General Mills now expects comparable sales for the year ending in May to be flat to down 1%, from an earlier estimate of down 1% to 2%. Shares were up slightly in premarket trading Wednesday.
Mr. Harmening, who was previously chief operating officer and head of the North America business, made reviving General Mills' cereal and yogurt businesses his top priorities. Mr. Harmening has said consumer priorities have shifted from weight management to simpler ingredients, hurting brands such as Yoplait.
The company is adjusting its recipes to meet the new demands, but its latest results also underscore a persistent desire for indulgent treats. Classics like Lucky Charms and Cinnamon Toast Crunch have sold better recently, even though they are sugary and considered unhealthy by many.
General Mills yogurt sales were still down 11% in North America, but that marks a major improvement from the summer. Mr.
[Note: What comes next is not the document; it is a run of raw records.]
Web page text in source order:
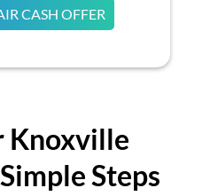
CASH OFFER
Knoxville
Steps
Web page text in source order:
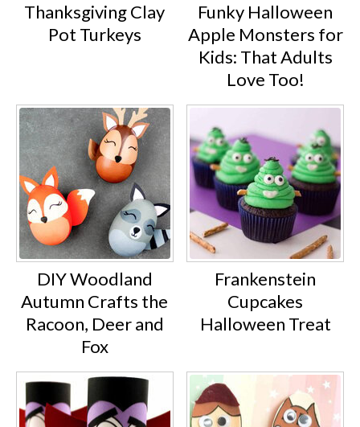
Thanksgiving Clay
Pot Turkeys
Funky Halloween
Apple Monsters for
Kids: That Adults
Love Too!
DIY Woodland
Autumn Crafts the
Racoon, Deer and
Fox
Frankenstein
Cupcakes
Halloween Treat
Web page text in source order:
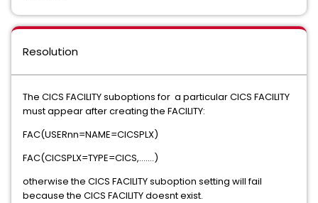
Resolution
The CICS FACILITY suboptions for a particular CICS FACILITY
must appear after creating the FACILITY:
FAC(USERnn=NAME=CICSPLX)
FAC(CICSPLX=TYPE=CICS,.......)
otherwise the CICS FACILITY suboption setting will fail
because the CICS FACILITY doesnt exist.
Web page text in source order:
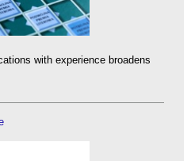
with experience broadens
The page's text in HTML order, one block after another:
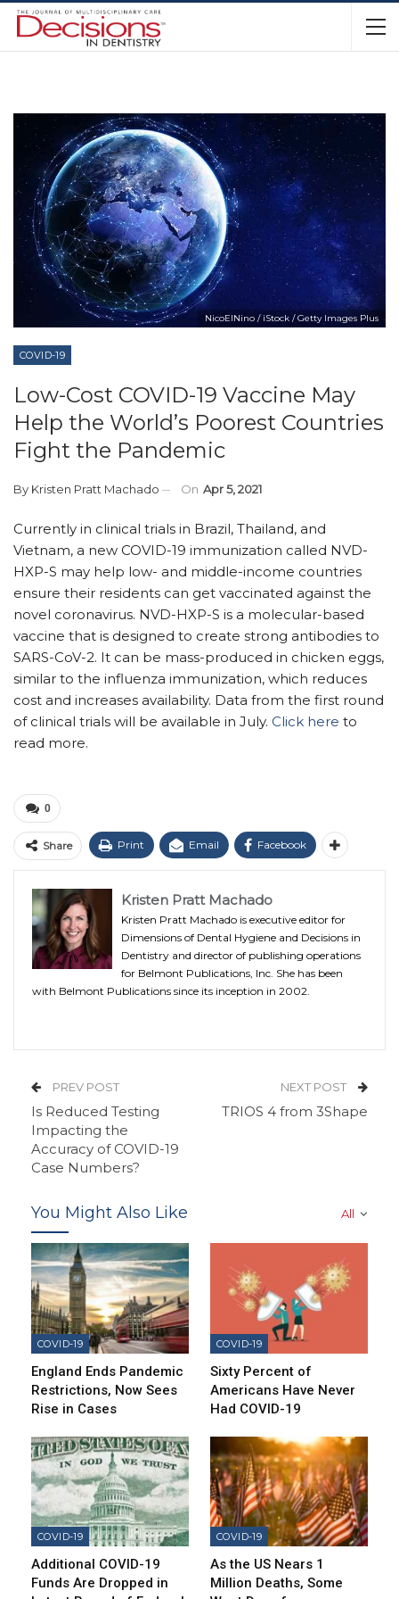
NicoElNino / iStock / Getty Images Plus
COVID-19
Low-Cost COVID-19 Vaccine May
Help the World’s Poorest Countries
Fight the Pandemic
By Kristen Pratt Machado On Apr 5, 2021
Currently in clinical trials in Brazil, Thailand, and
Vietnam, a new COVID-19 immunization called NVD-
HXP-S may help low- and middle-income countries
ensure their residents can get vaccinated against the
novel coronavirus. NVD-HXP-S is a molecular-based
vaccine that is designed to create strong antibodies to
SARS-CoV-2. It can be mass-produced in chicken eggs,
similar to the influenza immunization, which reduces
cost and increases availability. Data from the first round
of clinical trials will be available in July. Click here to
read more.
0
Share Print Email Facebook
Kristen Pratt Machado
Kristen Pratt Machado is executive editor for
Dimensions of Dental Hygiene and Decisions in
Dentistry and director of publishing operations
for Belmont Publications, Inc. She has been
with Belmont Publications since its inception in 2002.
PREV POST
Is Reduced Testing
Impacting the
Accuracy of COVID-19
Case Numbers?
NEXT POST
TRIOS 4 from 3Shape
All
You Might Also Like
COVID-19
England Ends Pandemic
Restrictions, Now Sees
Rise in Cases
COVID-19
Sixty Percent of
Americans Have Never
Had COVID-19
COVID-19
Additional COVID-19
Funds Are Dropped in
COVID-19
As the US Nears 1
Million Deaths, Some

Harmening said new French-style yogurt, Oui by Yoplait, which is sold in glass jars with no artificial ingredients, has helped.
General Mills' revenue rose 2.1% in the second quarter to $4.2 billion. Profit for the quarter ended Nov. 26 fell to $430.5 million from $481.8 million the prior year. But excluding one-time items, adjusted earnings of 82 cents matched analysts' expectations according to FactSet, while revenue results topped their projection.
Allison Prang contributed to this article.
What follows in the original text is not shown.